C’est ce que raconte Yannis Varoufakis dans une longue interview à El Pais qu’il a reproduite en anglais sur son blog. En substance, le « plan » imposé à la Grèce est destiné à faire long feu, le refus du « plan B » concocté par le ministre grec, tout bien pensé qu’il fût (c’est Jacques Sapir, qui en sait plus que moi en économie, qui le prétend sur son blog de Marianne), est la preuve par neuf qu’il ne s’agissait pas d’arriver à un accord viable de remboursement. Il fallait imposer aux Grecs des conditions aberrantes probablement dénoncées à très court terme, puisqu’elles ne sont pas viables, l’objectif n’étant pas Athènes (Athènes, combien de divisions ? aurait dit Staline) mais Madrid et Paris — entre autres. Dommage, l’Angleterre n’a pas joué le jeu de l’euro, on conquerra Londres une autre fois.

Varoufakis le dit très nettement :  » Le plan de Schäuble est d’imposer la troïka partout — et particulièrement à Paris. Paris est le gros lot. C’est la destination finale de la troïka. Le Grexit a pour objet de créer un climat de peur pour forcer Paris, Rome et Madrid à acquiescer. » Et d’expliquer que l’asphyxie programmée de la Grèce n’est qu’un coup en longueur, comme on dit au bridge : voilà ce qui vous arrivera si vous ne passez pas sous les fourches caudines de la vertu allemande. Vous aurez chez vous les experts de la Banque centrale européenne, de la Commission européenne et du FMI. Vous allez voir : Paris sera réinstallée à Bruxelles, qui d’ailleurs sera délocalisée à Berlin.

Sans compter que l’Allemagne a tout à y gagner : ce pays à natalité faible fait payer les retraites de ses enfants du baby boom à tous les retraités européens. Bien joué. Et au passage les banques allemandes domineront à terme le système, ce qui dans une Europe qui a plus joué la financiarisaion à outrance que l’industrie — ou a fortiori la politique — n’est pas rien. Tant pis si les retraités grecs se suicident — et les autres suivront. Schäuble soigne sa cote de popularité, et Merkel, qui n’est pas tombée de la dernière pluie — elle, elle a sucé le lait de l’Allemagne de l’Est, elle sait ce que totalitarisme veut dire — va probablement utiliser la popularité de Schäuble pour se présenter à nouveau.

Tant que nous ne remettons pas l’Europe sur des rails politiques, tant que nous laissons un quarteron de banquiers et de politichiens vendus décider à notre place, nous aurons Schäuble et ses comparses à la tête de l’UE. Et avec un président français qui dit « la chancelière » sans préciser « allemande », comme s’il avait fait allégeance, en bon caniche de sa maîtresse, nous ne sommes pas sortis de l’auberge.
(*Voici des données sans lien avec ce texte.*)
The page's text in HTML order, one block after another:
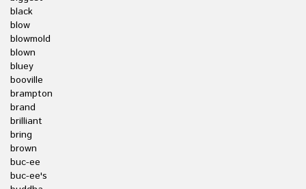
black
blow
blowmold
blown
bluey
booville
brampton
brand
brilliant
bring
brown
buc-ee
buc-ee's
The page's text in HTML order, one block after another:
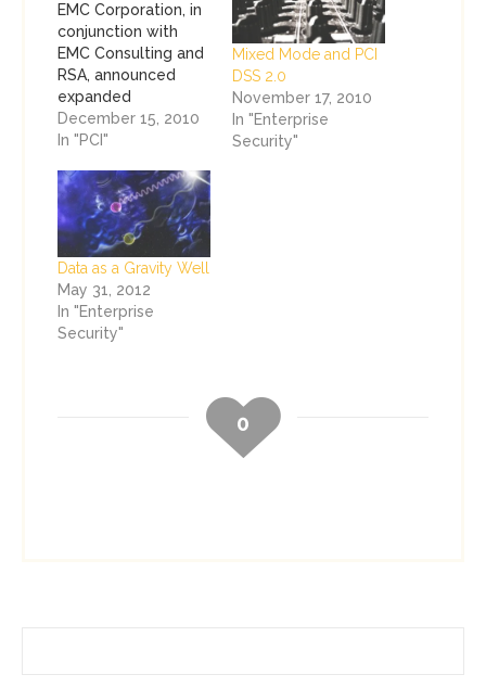
EMC Corporation, in
conjunction with
EMC Consulting and
RSA, announced
expanded
consulting services
to assist companies
Compliance, as a
subset of our larger
GRC and Information
Security initiatives.
The three new
services are: PCI
Program Strategy
and Implementation
December 15, 2010
In "PCI"
Mixed Mode and PCI
DSS 2.0
November 17, 2010
In "Enterprise
Security"
Data as a Gravity Well
May 31, 2012
In "Enterprise
Security"
0
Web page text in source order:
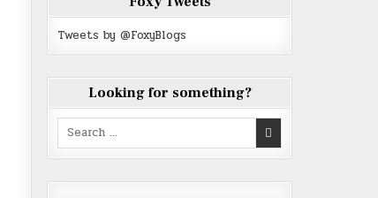
Tweets by @FoxyBlogs
Looking for something?
Search
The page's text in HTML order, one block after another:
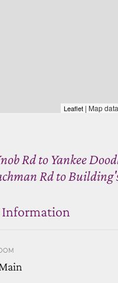
Leaflet | Map
Rd to Yankee
Rd to
Information
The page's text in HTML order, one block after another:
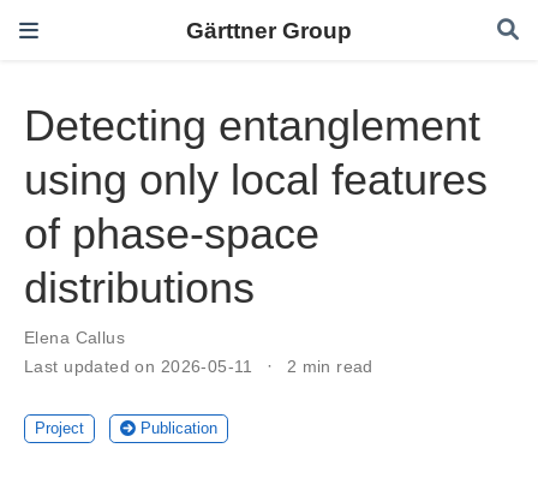
Gärttner Group
Detecting entanglement
using only local features
of phase-space
distributions
Elena Callus
Last updated on 2026-05-11
2 min read
Project Publication
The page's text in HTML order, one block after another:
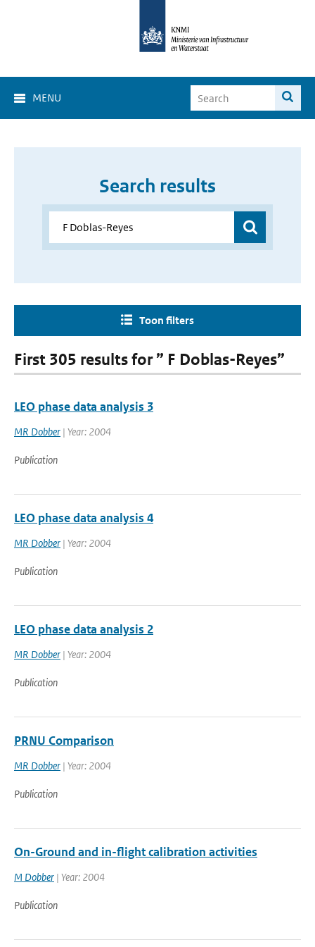
MENU
Search results
Toon filters
First 305 results for ” F Doblas-Reyes”
LEO phase data analysis 3
MR Dobber | Year: 2004
Publication
LEO phase data analysis 4
MR Dobber | Year: 2004
Publication
LEO phase data analysis 2
MR Dobber | Year: 2004
Publication
PRNU Comparison
MR Dobber | Year: 2004
Publication
On-Ground and in-flight calibration activities
M Dobber | Year: 2004
Publication
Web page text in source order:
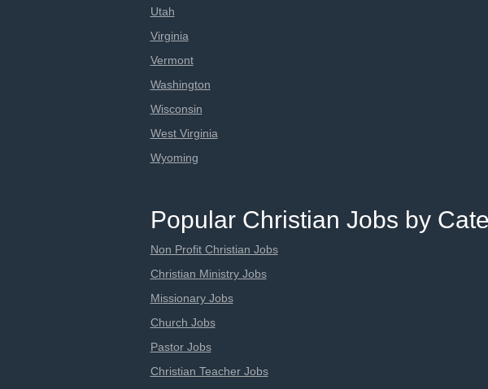
Utah
Virginia
Vermont
Washington
Wisconsin
West Virginia
Wyoming
Popular Christian Jobs by
Non Profit Christian Jobs
Christian Ministry Jobs
Missionary Jobs
Church Jobs
Pastor Jobs
Christian Teacher Jobs
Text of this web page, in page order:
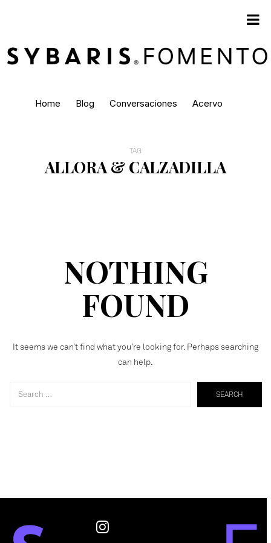
Home Blog Conversaciones Acervo
TAG
ALLORA & CALZADILLA
NOTHING
FOUND
It seems we can’t find what you’re looking for. Perhaps searching
can help.
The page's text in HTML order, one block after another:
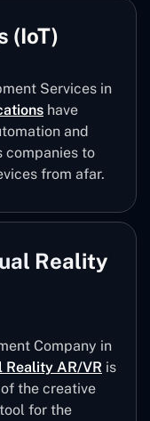
(IoT)
Services in
have
and
companies to
from afar.
Reality
Company in
Reality AR/VR is
the creative
for the

Schäuble appelle la France « la Grande Nation » : c’est ainsi que les révolutionnaires appelaient la République conquérante après 1793, mais dans la bouche d’un Allemand vertueux, ça sonne avec une note de dérision évidente.

Les décisions à prendre dépassent d’ailleurs largement le seul point de vue économique. L’Allemagne nous a imposé l’entrée dans l’UE de la Pologne, qui fait partie de sa zone d’influence. Elle nous impose vis-à-vis de la Russie une politique suicidaire, simplement parce qu’elle a des liens forts avec l’Ukraine (qui a une minuscule minorité d’origine allemande), qui dans certains cas remontent à la dernière guerre, comme le prouvent chaque jour les partis ukrainiens d’extrême-droite. Nous allons tout droit vers un affrontement Chine / USA (des analystes prévoient une revendication prochaine de l’Empire du Milieu pour glisser le yuan à la place du dollar dans l’économie mondialisée que ces imbéciles ont appelée de leurs vœux, sans voir que les successeurs de Deng Xiaoping œuvraient à dominer le monde), et il faudrait une fois pour toutes se rendre compte que nous sommes géographiquement beaucoup plus proches de Moscou, qui marche en ce moment main dans la main avec Pékin, que de Washington. Il est plus que temps de renverser les alliances — même si cela devait faire beaucoup de peine à Wolfgang Schäuble. Plus que temps de penser à nouveau de façon politique, sans se soucier de vertu économique. Les pro-européens, comme dit Varoufakis, trompent tout le monde depuis un certain temps — mais ils ne tromperont pas tout le monde tout le temps.

*Photo: Sipa. Reportage n°00718556_000071.